## ENTRIES SHOWN
*** Block opens ***

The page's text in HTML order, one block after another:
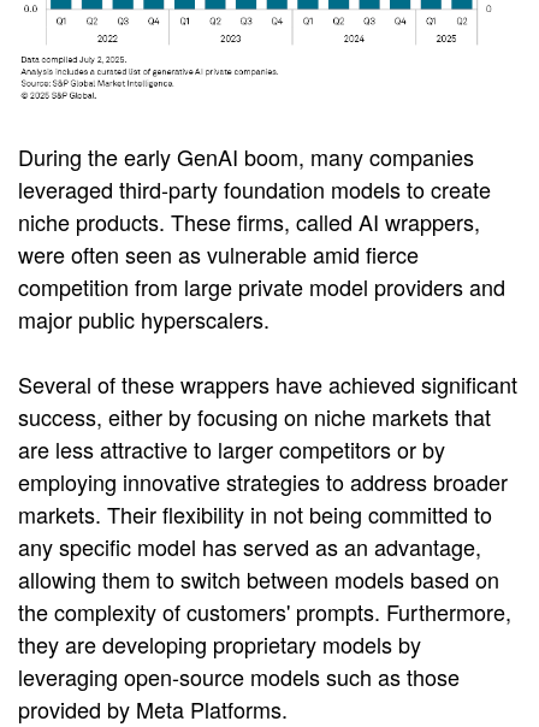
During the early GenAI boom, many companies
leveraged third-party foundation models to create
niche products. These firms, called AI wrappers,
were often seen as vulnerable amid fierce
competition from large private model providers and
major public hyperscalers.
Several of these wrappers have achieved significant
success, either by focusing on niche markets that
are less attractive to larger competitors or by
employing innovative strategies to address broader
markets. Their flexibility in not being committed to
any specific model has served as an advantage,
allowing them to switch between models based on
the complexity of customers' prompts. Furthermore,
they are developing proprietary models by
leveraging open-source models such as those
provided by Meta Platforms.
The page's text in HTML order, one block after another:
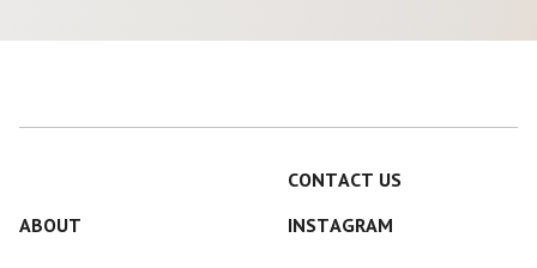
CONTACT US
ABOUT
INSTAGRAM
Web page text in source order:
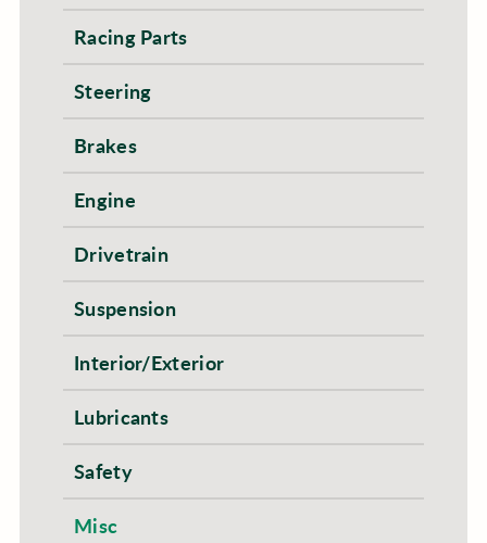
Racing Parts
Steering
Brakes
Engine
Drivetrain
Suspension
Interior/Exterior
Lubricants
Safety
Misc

*** Block closes ***

## WHAT IS BEING ASKED
No pictures should appear in the copy, and each record above is to be returned exactly.

## ANSWER BOX
The page's text in HTML order, one block after another:
During the early GenAI boom, many companies
leveraged third-party foundation models to create
niche products. These firms, called AI wrappers,
were often seen as vulnerable amid fierce
competition from large private model providers and
major public hyperscalers.
Several of these wrappers have achieved significant
success, either by focusing on niche markets that
are less attractive to larger competitors or by
employing innovative strategies to address broader
markets. Their flexibility in not being committed to
any specific model has served as an advantage,
allowing them to switch between models based on
the complexity of customers' prompts. Furthermore,
they are developing proprietary models by
leveraging open-source models such as those
provided by Meta Platforms.
The page's text in HTML order, one block after another:
CONTACT US
ABOUT
INSTAGRAM
Web page text in source order:
Racing Parts
Steering
Brakes
Engine
Drivetrain
Suspension
Interior/Exterior
Lubricants
Safety
Misc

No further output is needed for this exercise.